Minimum job qualifications (education, experience, certification, skills, etc):

  • High School or equivalent required.
  • Bachelor’s Degree preferred.
  • Minimum of three (3) years of experience in a health care related field.

UTILIZATION MANAGEMENT (UM) COORDINATOR

Full Time

Under the supervision of the UM Operations Manager, the UM Coordinator’s primary job function is to support Utilization Management operations by performing any non-clinical tasks.
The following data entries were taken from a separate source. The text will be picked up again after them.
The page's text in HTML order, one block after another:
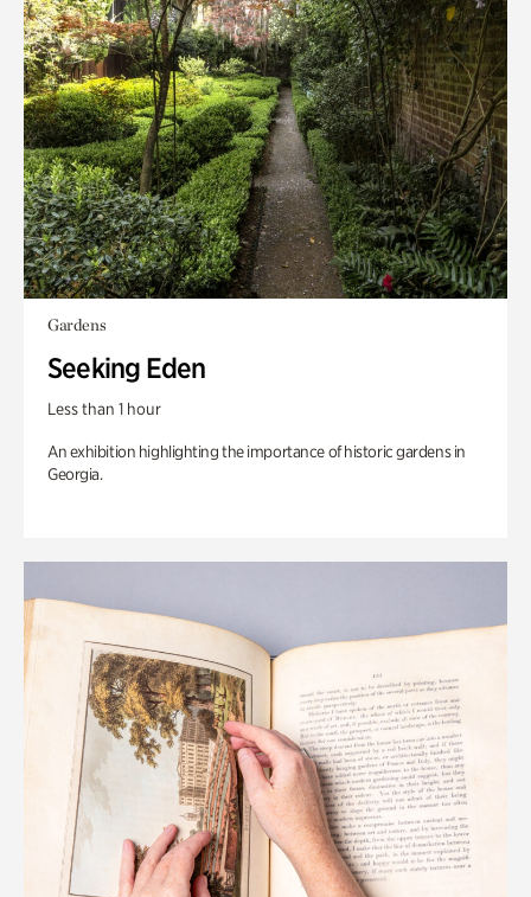
Gardens
Seeking Eden
Less than 1 hour
An exhibition highlighting the importance of historic gardens in
Georgia.
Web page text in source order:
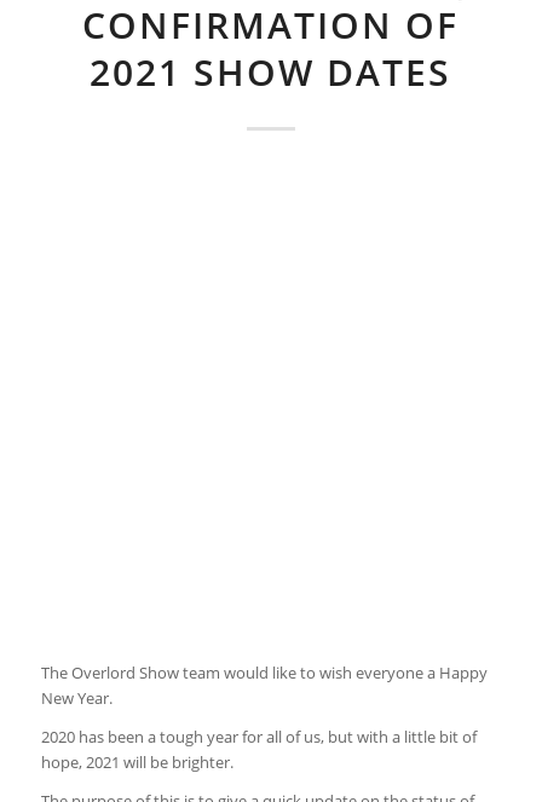
CONFIRMATION OF
2021 SHOW DATES
The Overlord Show team would like to wish everyone a Happy
New Year.
2020 has been a tough year for all of us, but with a little bit of
hope, 2021 will be brighter.
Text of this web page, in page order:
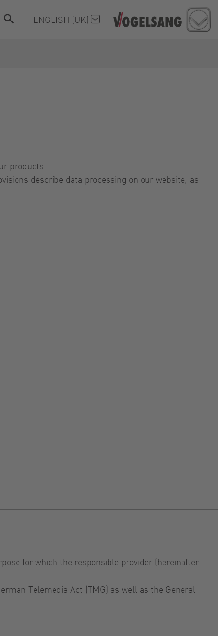
ENGLISH (UK)
products.
describe data processing on our website, as
for which the responsible provider (hereinafter
Telemedia Act (TMG) as well as the General
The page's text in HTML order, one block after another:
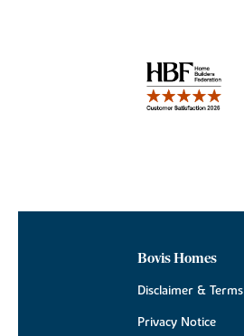
Bovis Homes
Disclaimer & Terms
Privacy Notice
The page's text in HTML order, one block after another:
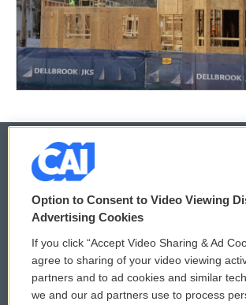
© 2026
Privacy and Terms
Comments Policy
Donor Privacy Policy
WCAI
Submit a
Option to Consent to Video Viewing
Advertising Cookies
If you click “Accept Video Sharing & Ad
agree to sharing of your video viewing
partners and to ad cookies and similar
we and our ad partners use to process
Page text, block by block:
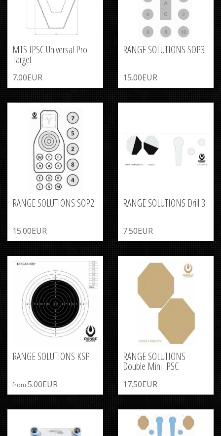
MTS IPSC Universal Pro
Target
7.00EUR
RANGE SOLUTIONS SOP3
15.00EUR
RANGE SOLUTIONS SOP2
15.00EUR
RANGE SOLUTIONS Drill 3
7.50EUR
RANGE SOLUTIONS KSP
from 5.00EUR
RANGE SOLUTIONS
Double Mini IPSC
17.50EUR
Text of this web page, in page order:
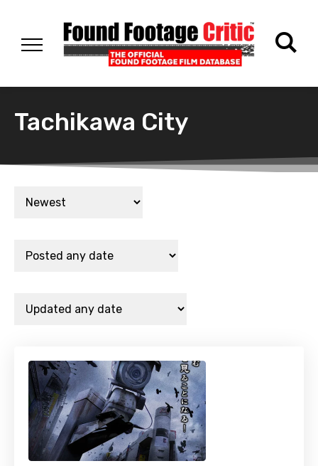
Tachikawa City
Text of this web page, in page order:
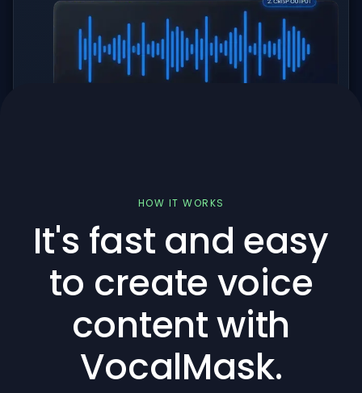
HOW IT WORKS
It's fast and easy
to create voice
content with
VocalMask.
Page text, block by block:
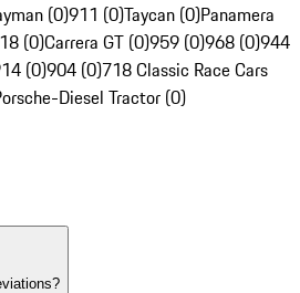
(0)911 (0)Taycan (0)Panamera
(0)Carrera GT (0)959 (0)968 (0)944
(0)904 (0)718 Classic Race Cars
Diesel Tractor (0)
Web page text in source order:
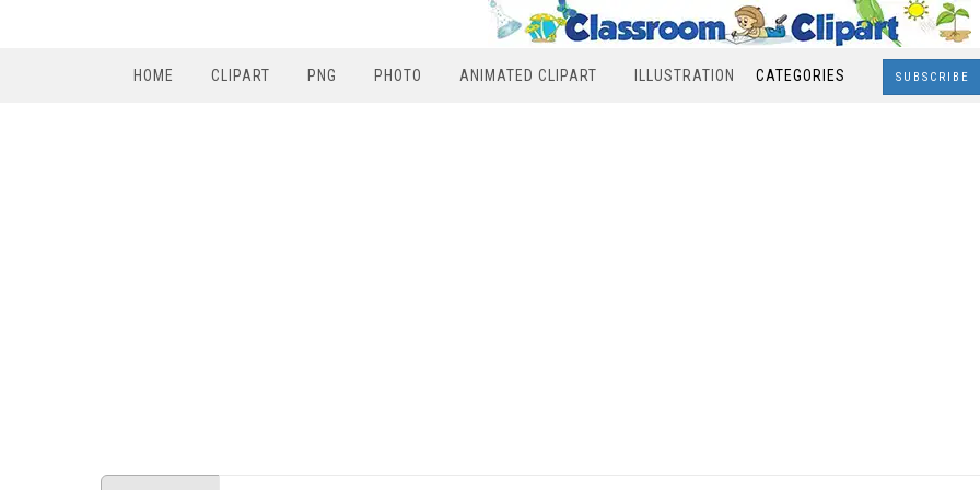
HOME CLIPART PNG PHOTO ANIMATED CLIPART ILLUSTRATION CATEGORIES SUBSCRIBE

This includes, but is not limited to, initial authorization processing (data entry, eligibility verification, benefits verification, and requesting required supporting documents from submitting provider offices), answering the phone (including all calls regarding authorization processing, claims related phone calls, and any other calls received via the call center lines), and appropriately processing required UM notifications (letters, faxes, etc.).
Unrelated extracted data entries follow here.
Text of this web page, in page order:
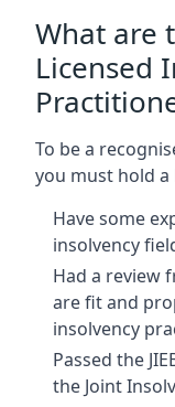
What are
Licensed
To be a
you must hold
Have some
insolvency
Had a review
are fit and
insolvency
Passed the
the Joint
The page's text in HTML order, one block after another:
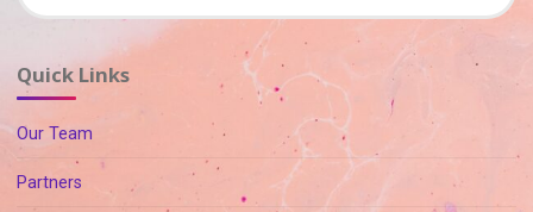
Quick Links
Our Team
Partners
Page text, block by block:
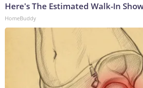
Here's The Estimated Walk-In
HomeBuddy
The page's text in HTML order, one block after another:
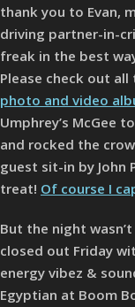
thank you to Evan,
driving partner-in-
freak in the best
Please check out
photo and video
Umphrey’s McGee
and rocked the
guest sit-in by John
treat! Of course I
But the night
closed out Friday
energy vibez &
Egyptian at Boom
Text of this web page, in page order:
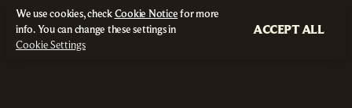
We use cookies, checkCookie Noticefor more
info. You can change these settings in
Cookie Settings
ACCEPT ALL
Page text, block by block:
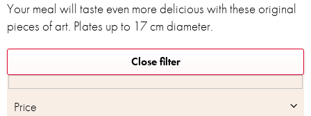
Your meal will taste even more delicious with these original
pieces of art. Plates up to 17 cm diameter.
Close filter
Price
L
i
s
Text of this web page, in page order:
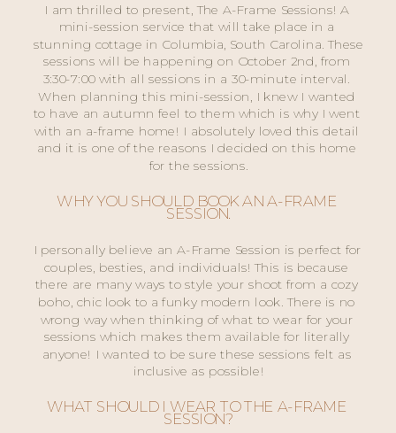
I am thrilled to present, The A-Frame Sessions! A
mini-session service that will take place in a
stunning cottage in Columbia, South Carolina. These
sessions will be happening on October 2nd, from
3:30-7:00 with all sessions in a 30-minute interval.
When planning this mini-session, I knew I wanted
to have an autumn feel to them which is why I went
with an a-frame home! I absolutely loved this detail
and it is one of the reasons I decided on this home
for the sessions.
WHY YOU SHOULD BOOK AN A-FRAME
SESSION.
I personally believe an A-Frame Session is perfect for
couples, besties, and individuals! This is because
there are many ways to style your shoot from a cozy
boho, chic look to a funky modern look. There is no
wrong way when thinking of what to wear for your
sessions which makes them available for literally
anyone! I wanted to be sure these sessions felt as
inclusive as possible!
WHAT SHOULD I WEAR TO THE A-FRAME
SESSION?
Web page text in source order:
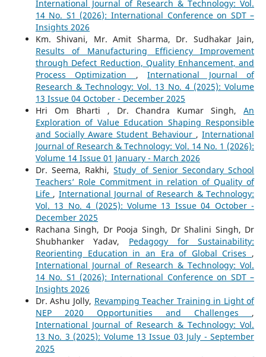
International Journal of Research & Technology: Vol.
14 No. S1 (2026): International Conference on SDT –
Insights 2026
Km. Shivani, Mr. Amit Sharma, Dr. Sudhakar Jain,
Results of Manufacturing Efficiency Improvement
through Defect Reduction, Quality Enhancement, and
Process Optimization ,International Journal of
Research & Technology: Vol. 13 No. 4 (2025): Volume
13 Issue 04 October - December 2025
Hri Om Bharti , Dr. Chandra Kumar Singh,An
Exploration of Value Education Shaping Responsible
and Socially Aware Student Behaviour ,International
Journal of Research & Technology: Vol. 14 No. 1 (2026):
Volume 14 Issue 01 January - March 2026
Dr. Seema, Rakhi,Study of Senior Secondary School
Teachers’ Role Commitment in relation of Quality of
Life , International Journal of Research & Technology:
Vol. 13 No. 4 (2025): Volume 13 Issue 04 October -
December 2025
Rachana Singh, Dr Pooja Singh, Dr Shalini Singh, Dr
Shubhanker Yadav, Pedagogy for Sustainability:
Reorienting Education in an Era of Global Crises ,
International Journal of Research & Technology: Vol.
14 No. S1 (2026): International Conference on SDT –
Insights 2026
Dr. Ashu Jolly, Revamping Teacher Training in Light of
NEP 2020 Opportunities and Challenges ,
International Journal of Research & Technology: Vol.
13 No. 3 (2025): Volume 13 Issue 03 July - September
2025
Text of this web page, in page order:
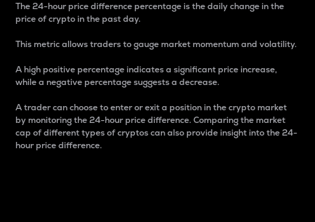
The 24-hour price difference percentage is the daily change in the
price of crypto in the past day.
This metric allows traders to gauge market momentum and volatility.
A high positive percentage indicates a significant price increase,
while a negative percentage suggests a decrease.
A trader can choose to enter or exit a position in the crypto market
by monitoring the 24-hour price difference. Comparing the market
cap of different types of cryptos can also provide insight into the 24-
hour price difference.

ESSENTIAL DUTIES AND RESPONSIBILITIES
The following statements are intended to describe the general nature and level of work being performed by an individual assigned to this job. Other duties may be assigned.
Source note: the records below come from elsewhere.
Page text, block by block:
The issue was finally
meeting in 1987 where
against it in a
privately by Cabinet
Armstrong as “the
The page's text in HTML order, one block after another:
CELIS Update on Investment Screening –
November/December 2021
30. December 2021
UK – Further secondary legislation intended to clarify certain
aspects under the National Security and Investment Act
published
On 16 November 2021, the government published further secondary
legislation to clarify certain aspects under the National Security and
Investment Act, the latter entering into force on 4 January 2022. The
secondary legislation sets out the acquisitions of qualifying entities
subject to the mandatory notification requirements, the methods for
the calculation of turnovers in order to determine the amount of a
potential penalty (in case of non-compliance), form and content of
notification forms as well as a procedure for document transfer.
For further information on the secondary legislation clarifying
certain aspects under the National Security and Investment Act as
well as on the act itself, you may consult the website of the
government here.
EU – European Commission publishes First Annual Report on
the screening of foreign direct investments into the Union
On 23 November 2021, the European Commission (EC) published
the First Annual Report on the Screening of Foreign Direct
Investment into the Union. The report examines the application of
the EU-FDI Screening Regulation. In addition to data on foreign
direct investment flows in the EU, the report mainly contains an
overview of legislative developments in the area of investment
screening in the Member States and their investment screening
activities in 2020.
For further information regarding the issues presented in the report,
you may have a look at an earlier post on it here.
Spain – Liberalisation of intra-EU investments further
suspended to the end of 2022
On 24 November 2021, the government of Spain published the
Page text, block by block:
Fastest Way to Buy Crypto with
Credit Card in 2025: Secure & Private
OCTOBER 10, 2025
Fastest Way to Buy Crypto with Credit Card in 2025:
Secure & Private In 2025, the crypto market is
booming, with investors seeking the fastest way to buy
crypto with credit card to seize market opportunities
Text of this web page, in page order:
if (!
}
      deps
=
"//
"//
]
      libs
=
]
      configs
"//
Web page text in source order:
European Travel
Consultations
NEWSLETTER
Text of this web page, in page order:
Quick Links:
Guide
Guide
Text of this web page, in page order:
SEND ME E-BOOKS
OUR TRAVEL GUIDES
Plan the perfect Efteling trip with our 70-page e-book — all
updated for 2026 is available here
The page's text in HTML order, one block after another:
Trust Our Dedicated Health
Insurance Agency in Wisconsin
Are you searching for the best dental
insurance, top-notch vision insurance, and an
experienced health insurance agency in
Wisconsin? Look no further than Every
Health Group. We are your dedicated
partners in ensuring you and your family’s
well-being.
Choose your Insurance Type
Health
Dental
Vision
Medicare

  • Accurately enter information into the authorization software system (EZ-Cap) and ensure timely processing of the authorization requests in compliance with Federal, State, Health Plan, and NCQA standards.
  • Conduct eligibility and benefit verification via the health plan website or outbound phone calls to health plan provider services lines. Document any benefit information in the authorization software system (EZ-Cap).
  • Administratively approve authorization requests based on internal processing guidelines and tools.
  • Multitask and prioritize authorization processes and telephonic inquiries to ensure the team is able to successfully complete the workload designated to the department.
  • Receive and respond to customer inquiries (telephone, written and electronic) that may pertain to all phases of CPMG operations including authorizations, claims, and accessing provider network.
  • Document all customer contacts, including resolution or action taken to refer question to proper entity. Includes tracking member complaints and referral to appropriate entities for grievance procedures as needed.
  • Educate member families on navigation of HMO processes.
  • Assist/educate providers on process for submitting authorization requests, interpretation of denials and appeal process, navigating CPMG website and EZ-Net portal.
  • Support the generation of daily approval and pending letters and dissemination to
    required entities (member, health plan, provider) in accordance with NCQA/ICE
    standards and guidelines.
  • Work collaboratively with all professional entities relating to CPMG business. Includes
    health plans, physician offices, and vendors.
  • Work closely with the clinical UM personnel to ensure appropriate processing of
    authorization requests, including timely processing to allow for clinical review processes.
  • Assist colleagues as necessary on special projects with time critical deadlines.
  • Adhere to CPMG Policies & Procedures.

Minimum job qualifications (education, experience, certification, skills, etc):

  • High School diploma and previous experience in the health care field, such as hospital, medical group, health insurance, or other Risk Bearing Organization (RBO). Bachelor’s Degree will be considered in lieu of experience.
  • Medical Terminology, ICD-10 Codes, CPT Codes, HCPC Codes, Health plan benefits, or claims preferred.
  • Computer skills a plus, specifically Excel, EZ-Cap, Word, Outlook, Internet/Web searching, and Epic.